Regardless, my point was that folks may see an adverse affect to any type food they consume, whether it's an allergic reaction or an exposure to chemicals or pathogens. If CSPI is going after a brand of potato chip that has a fairly small market niche, they should go after all foods. I simply disagree with their premise. The general public is well aware that there is some measure of risk, slim as it may be, in consuming foods that they make part of the diet, but the fact is that they standard for marketplace is that they are generally regarded as safe, not 100% risk-free.

Posted by: Chpfan | January 6, 2006 2:17 PM

Tabacco whats wrong with tabacco?(philip morris owns frito)

Posted by: Kip Athan | January 9, 2006 12:13 PM

CSPI has collected 3,753 complaints in 9 years only because they've been specifically asking consumers to connect any physical discomfort they feel with the potato chips they may have eaten.
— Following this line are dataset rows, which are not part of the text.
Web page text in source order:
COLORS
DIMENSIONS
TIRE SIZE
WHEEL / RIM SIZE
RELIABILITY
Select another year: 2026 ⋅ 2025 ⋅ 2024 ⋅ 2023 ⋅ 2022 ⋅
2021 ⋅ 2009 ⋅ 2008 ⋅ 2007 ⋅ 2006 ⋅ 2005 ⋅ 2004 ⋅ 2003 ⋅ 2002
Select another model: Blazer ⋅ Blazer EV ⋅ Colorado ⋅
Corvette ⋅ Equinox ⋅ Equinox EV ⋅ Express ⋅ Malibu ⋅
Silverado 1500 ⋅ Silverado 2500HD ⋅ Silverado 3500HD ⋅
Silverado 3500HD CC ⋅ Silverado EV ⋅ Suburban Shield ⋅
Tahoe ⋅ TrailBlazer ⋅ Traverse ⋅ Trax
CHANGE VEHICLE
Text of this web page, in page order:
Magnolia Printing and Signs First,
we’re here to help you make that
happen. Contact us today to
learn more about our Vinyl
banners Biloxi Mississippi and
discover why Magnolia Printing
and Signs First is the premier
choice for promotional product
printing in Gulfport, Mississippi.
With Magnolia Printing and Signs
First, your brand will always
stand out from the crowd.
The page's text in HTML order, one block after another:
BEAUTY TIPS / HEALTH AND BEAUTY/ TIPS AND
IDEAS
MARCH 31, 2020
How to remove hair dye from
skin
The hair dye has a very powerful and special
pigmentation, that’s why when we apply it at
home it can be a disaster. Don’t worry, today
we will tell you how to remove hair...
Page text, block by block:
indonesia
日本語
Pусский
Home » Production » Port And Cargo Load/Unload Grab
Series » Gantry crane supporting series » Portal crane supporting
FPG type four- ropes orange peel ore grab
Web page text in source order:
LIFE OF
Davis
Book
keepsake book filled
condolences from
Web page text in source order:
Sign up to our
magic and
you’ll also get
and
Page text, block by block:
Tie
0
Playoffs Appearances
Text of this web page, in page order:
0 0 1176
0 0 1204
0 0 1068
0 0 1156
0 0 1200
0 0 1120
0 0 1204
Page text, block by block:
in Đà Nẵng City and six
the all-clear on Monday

They have no way of proving a causal link to the symptoms, nor have they even attempted to find out what percentage of total Olestra eaters have the problems they allege. If you're looking for problems, you'll find them, but that doesn't mean that the product is unsafe for the vast majority of consumers who continue to eat them without discomfort.

Posted by: Alice | January 12, 2006 2:18 PM

Fact is that some people have GI problems with Olestra and some don't. I can eat dam n near anything and not be bothered by it.... woodchips and gravy don't affect me. But if I eat more tha a few chips of Olestra, then I have problems with my GI tract. Also, I don't like the pasty feeling in my mouth after a few chips.
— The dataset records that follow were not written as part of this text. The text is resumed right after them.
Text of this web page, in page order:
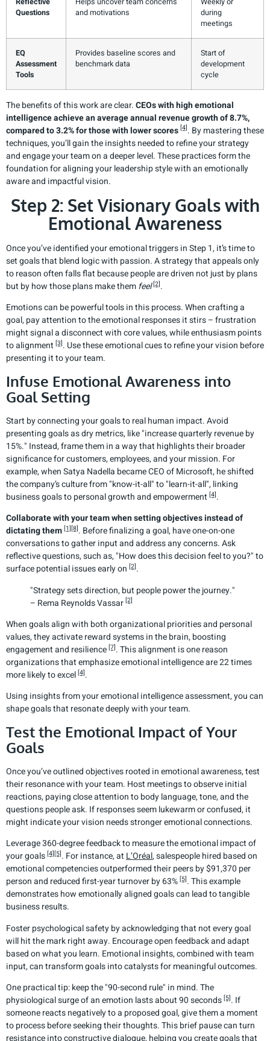
Questions
and motivations
during
meetings
EQ
Assessment
Tools
Provides baseline scores and
benchmark data
Start of
development
cycle
The benefits of this work are clear.CEOs with high emotional
intelligence achieve an average annual revenue growth of 8.7%,
compared to 3.2% for those with lower scores [4]. By mastering these
techniques, you’ll gain the insights needed to refine your strategy
and engage your team on a deeper level. These practices form the
foundation for aligning your leadership style with an emotionally
aware and impactful vision.
Step 2: Set Visionary Goals with
Emotional Awareness
Once you’ve identified your emotional triggers in Step 1, it’s time to
set goals that blend logic with passion. A strategy that appeals only
to reason often falls flat because people are driven not just by plans
but by how those plans make themfeel [2].
Emotions can be powerful tools in this process. When crafting a
goal, pay attention to the emotional responses it stirs – frustration
might signal a disconnect with core values, while enthusiasm points
to alignment [3]. Use these emotional cues to refine your vision before
presenting it to your team.
Infuse Emotional Awareness into
Goal Setting
Start by connecting your goals to real human impact. Avoid
presenting goals as dry metrics, like "increase quarterly revenue by
15%." Instead, frame them in a way that highlights their broader
significance for customers, employees, and your mission. For
example, when Satya Nadella became CEO of Microsoft, he shifted
the company’s culture from "know-it-all" to "learn-it-all", linking
business goals to personal growth and empowerment [4].
Collaborate with your team when setting objectives instead of
dictating them [1][8]. Before finalizing a goal, have one-on-one
conversations to gather input and address any concerns. Ask
reflective questions, such as, "How does this decision feel to you?" to
surface potential issues early on [2].
"Strategy sets direction, but people power the journey."
– Rema Reynolds Vassar [2]
When goals align with both organizational priorities and personal
values, they activate reward systems in the brain, boosting
engagement and resilience [7]. This alignment is one reason
organizations that emphasize emotional intelligence are 22 times
more likely to excel [4].
Using insights from your emotional intelligence assessment, you can
shape goals that resonate deeply with your team.
Test the Emotional Impact of Your
Goals
Once you’ve outlined objectives rooted in emotional awareness, test
their resonance with your team. Host meetings to observe initial
reactions, paying close attention to body language, tone, and the
questions people ask. If responses seem lukewarm or confused, it
might indicate your vision needs stronger emotional connections.
Leverage 360-degree feedback to measure the emotional impact of
your goals [4][5]. For instance, at L’Oréal, salespeople hired based on
emotional competencies outperformed their peers by $91,370 per
person and reduced first-year turnover by 63% [5]. This example
demonstrates how emotionally aligned goals can lead to tangible
business results.
Foster psychological safety by acknowledging that not every goal
will hit the mark right away. Encourage open feedback and adapt
based on what you learn. Emotional insights, combined with team
input, can transform goals into catalysts for meaningful outcomes.
One practical tip: keep the "90-second rule" in mind. The
physiological surge of an emotion lasts about 90 seconds [5]. If
someone reacts negatively to a proposed goal, give them a moment
to process before seeking their thoughts. This brief pause can turn
resistance into constructive dialogue, helping you create goals that

Posted by: Mike | March 10, 2006 12:18 AM

I tried "WOW" in '98. Didn't particularly notice a taste difference to draw me back. But, I did have immediate discharge problems (seepage) that continue to this day! In reviewing other comments, I've looked for similar reaction in others, found none to date. I must have been singularly over sensitive to them!

Posted by: TPNPublisher@aol.com | April 27, 2006 9:31 AM

I tried these chips as well when they first came out it immediantly had me on the toliet with diareaha and bad stomache cramps...I never touched them again until recently i found the fat free pringles which did not state on the front it was in them or i would not have gotten them ...i had a few my husband and my son..we all had the same things occer ..waking up i hte night with extreme diareaha and bad stomache pains!this is when i looked at the ingrediants and noticed this in the chips ..well lets say they were thrown out right away .....i feel they need to warn about this on the label and on the front should say it is in the chips ...y should peole have to see their loved ones and children suffer terribly just for a few chips they ate ..its ridiculous is what it is ..it shouldnt be allowed to be on the market in my opinion..

Posted by: Dianne | May 12, 2006 12:51 PM

I have enjoyed WOW and Ruffles Light for years now, and I consider them healthful. Truth be known, all these complainers probably would rather ingest all that OTHER fat along with their regular laxative routine. Please, Mr. Mfr., bring back the Olean to the baking products section of our grocery shelves.